N.S.A. leaders split on giving amnesty to Snowden - conductor
http://www.cbsnews.com/news/nsa-leaders-split-on-giving-amnesty-to-snowden
======
salient
Wow, Keith Alexander is such an asshole.

> This is analogous to a hostage-taker taking 50 people hostage, shooting 10
> and then say, "If you give me full amnesty, I'll let the other 40 go."

Yeah, except he didn't actually get anyone killed, you asshole! It just
embarrassed NSA and the US government, and uncovered that they were spying on
allies and for economic reasons, not just to protect against terrorists - you
know, as they were lying to the public that they were doing. Worse, not just
spying on them, but actually launching attacks against them, to protect their
interests.

They are using the same stupid analogy as the one they used for Manning,
saying his leaks will probably end up getting a lot of people killed - none of
that ever happened, but they kept pushing that argument till the end.
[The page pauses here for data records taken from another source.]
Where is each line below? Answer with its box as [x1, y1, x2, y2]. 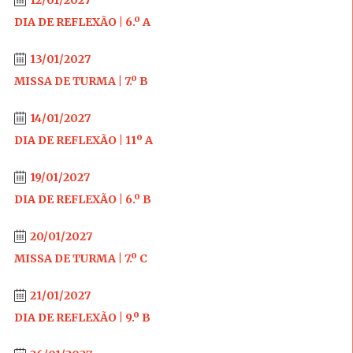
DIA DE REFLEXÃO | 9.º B [13, 310, 150, 325]
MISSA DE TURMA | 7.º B [13, 74, 148, 88]
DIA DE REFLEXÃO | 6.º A [13, 15, 150, 29]
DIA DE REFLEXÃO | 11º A [13, 133, 153, 147]
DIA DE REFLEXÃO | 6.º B [13, 192, 151, 206]
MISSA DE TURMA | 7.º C [13, 251, 147, 266]

> GEN. ALEXANDER: I do. I think people have to be held accountable for their
> actions. … Because what we don't want is the next person to do the same
> thing.

Oh, I fully agree with him here. So how about we punish Alexander for his
crimes against the Constitution, and make sure no future NSA/USCC chief ever
does the same again? That goes for Obama, too, which I strongly believe
deserves impeachment over this. Even today he has absolutely no intention of
changing the NSA. So what's the solution, if not impeachment?! He wasn't just
doing these abuses in the past - he wants to _keep doing them_. So I don't see
other alternative.

------
TrevorJ
The headline should read "NSA leaders split on how best to save their own
ass."

Amnesty makes it sound like they are being magnanimous.